A difficult point here is how to measure the success at survival. If you simply try to maximize the time spent before dying, then you will favor bots which never leave the first levels; those may live long but will never win the game. If you measure success by how deep the character goes before dying then the best bots will be archeologists (who start with a pick-axe) in a digging frenzy.
显然,那里有大量的 Nethack 机器人。 查看此列表:
Apparently there are a good number of Nethack bots out there. Check out this listing:
在 nethack 中,未知的操作通常会产生布尔效应——要么获得,要么失去。贝叶斯网络基于“模糊逻辑”值——一个动作可能会以给定的概率带来增益。因此,您不需要贝叶斯网络,只需要“已发现的效应”列表以及它们是好还是坏。
不用再吃鸡蛇了吧?
总而言之,这取决于您作为初学者想要为机器人提供多少“知识”。你想让他“通过艰难的方式”学习一切,还是会给他剧透,直到他吃饱为止?

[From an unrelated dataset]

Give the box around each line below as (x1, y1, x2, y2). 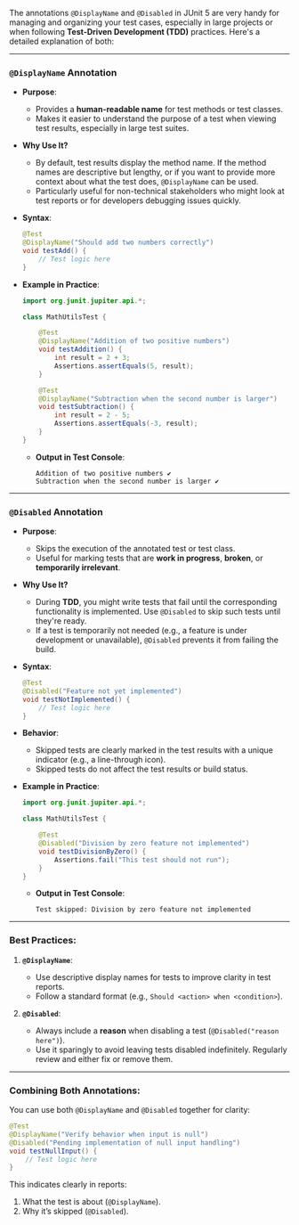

In nethack unknown actions usually have a boolean effect -- either you gain or you loose. Bayesian networks base around "fuzzy logic" values -- an action may give a gain with a given probability. Hence, you don't need a bayesian network, just a list of "discovered effects" and wether they are good or bad.
No need to eat the Cockatrice again, is there?
All in all it depends how much "knowledge" you want to give the bot as starters. Do you want him to learn everything "the hard way", or will you feed him spoilers 'till he's stuffed?